§ **WHAT IS BEING ASKED**: Reproduce every entry that follows word for word, but omit the images.

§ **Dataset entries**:
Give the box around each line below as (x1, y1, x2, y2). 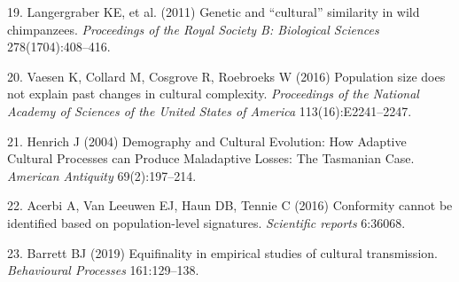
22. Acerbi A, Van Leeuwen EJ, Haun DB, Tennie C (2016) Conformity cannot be (7, 196, 453, 215)
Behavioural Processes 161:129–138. (7, 261, 199, 279)
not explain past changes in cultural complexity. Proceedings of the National (7, 84, 419, 103)
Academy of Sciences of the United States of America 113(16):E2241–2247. (7, 101, 412, 120)
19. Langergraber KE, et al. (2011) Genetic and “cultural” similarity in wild (7, 3, 420, 20)
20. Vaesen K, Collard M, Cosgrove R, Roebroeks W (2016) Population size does (7, 67, 446, 85)
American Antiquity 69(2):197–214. (7, 166, 197, 184)
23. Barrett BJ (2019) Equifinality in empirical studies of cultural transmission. (7, 243, 438, 262)
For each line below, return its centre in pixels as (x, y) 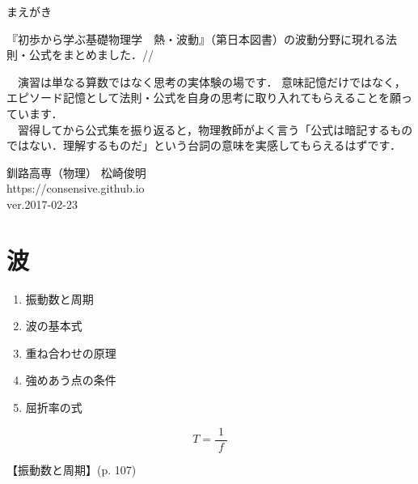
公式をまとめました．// (91, 55)
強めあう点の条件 (71, 380)
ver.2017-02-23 (42, 204)
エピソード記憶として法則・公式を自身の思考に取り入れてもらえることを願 (204, 98)
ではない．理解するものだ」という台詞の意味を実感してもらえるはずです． (204, 145)
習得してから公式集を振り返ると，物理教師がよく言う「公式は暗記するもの (215, 129)
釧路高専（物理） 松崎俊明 (76, 172)
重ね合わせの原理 (71, 352)
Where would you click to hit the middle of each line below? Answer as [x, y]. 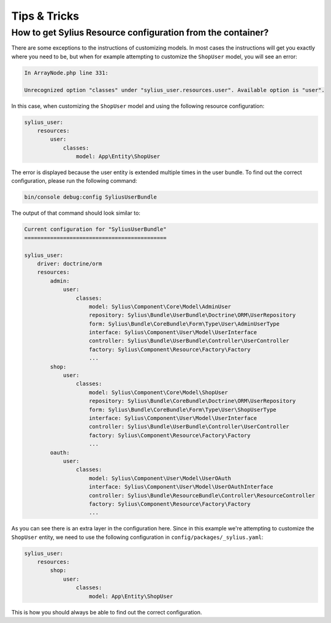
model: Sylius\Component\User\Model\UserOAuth [160, 478]
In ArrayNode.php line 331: [66, 73]
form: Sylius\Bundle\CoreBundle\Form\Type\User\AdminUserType [185, 324]
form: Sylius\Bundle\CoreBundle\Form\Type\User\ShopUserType [183, 410]
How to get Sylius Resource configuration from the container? [140, 32]
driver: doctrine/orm [70, 263]
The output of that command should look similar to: [76, 213]
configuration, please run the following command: [74, 181]
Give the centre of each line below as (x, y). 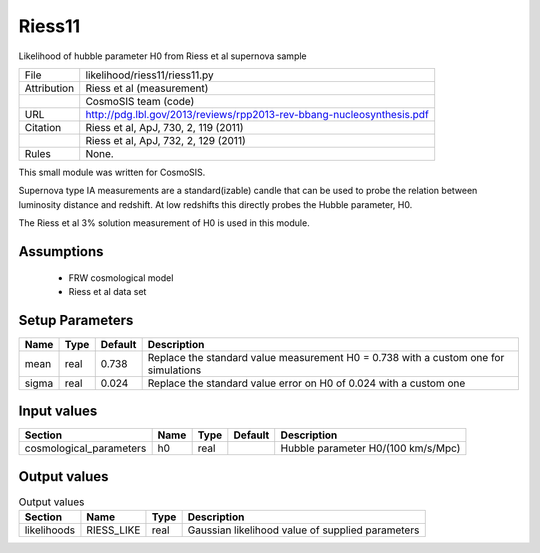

§ **RESULT BELOW**:
Give the box around each line below as (x1, y1, x2, y2). 
22. Acerbi A, Van Leeuwen EJ, Haun DB, Tennie C (2016) Conformity cannot be (7, 196, 453, 215)
Behavioural Processes 161:129–138. (7, 261, 199, 279)
not explain past changes in cultural complexity. Proceedings of the National (7, 84, 419, 103)
Academy of Sciences of the United States of America 113(16):E2241–2247. (7, 101, 412, 120)
19. Langergraber KE, et al. (2011) Genetic and “cultural” similarity in wild (7, 3, 420, 20)
20. Vaesen K, Collard M, Cosgrove R, Roebroeks W (2016) Population size does (7, 67, 446, 85)
American Antiquity 69(2):197–214. (7, 166, 197, 184)
23. Barrett BJ (2019) Equifinality in empirical studies of cultural transmission. (7, 243, 438, 262)
For each line below, return its centre in pixels as (x, y) 
公式をまとめました．// (91, 55)
強めあう点の条件 (71, 380)
ver.2017-02-23 (42, 204)
エピソード記憶として法則・公式を自身の思考に取り入れてもらえることを願 (204, 98)
ではない．理解するものだ」という台詞の意味を実感してもらえるはずです． (204, 145)
習得してから公式集を振り返ると，物理教師がよく言う「公式は暗記するもの (215, 129)
釧路高専（物理） 松崎俊明 (76, 172)
重ね合わせの原理 (71, 352)
Where would you click to hit the middle of each line below? Answer as [x, y]. 
model: Sylius\Component\User\Model\UserOAuth [160, 478]
In ArrayNode.php line 331: [66, 73]
form: Sylius\Bundle\CoreBundle\Form\Type\User\AdminUserType [185, 324]
form: Sylius\Bundle\CoreBundle\Form\Type\User\ShopUserType [183, 410]
How to get Sylius Resource configuration from the container? [140, 32]
driver: doctrine/orm [70, 263]
The output of that command should look similar to: [76, 213]
configuration, please run the following command: [74, 181]
Give the centre of each line below as (x, y). 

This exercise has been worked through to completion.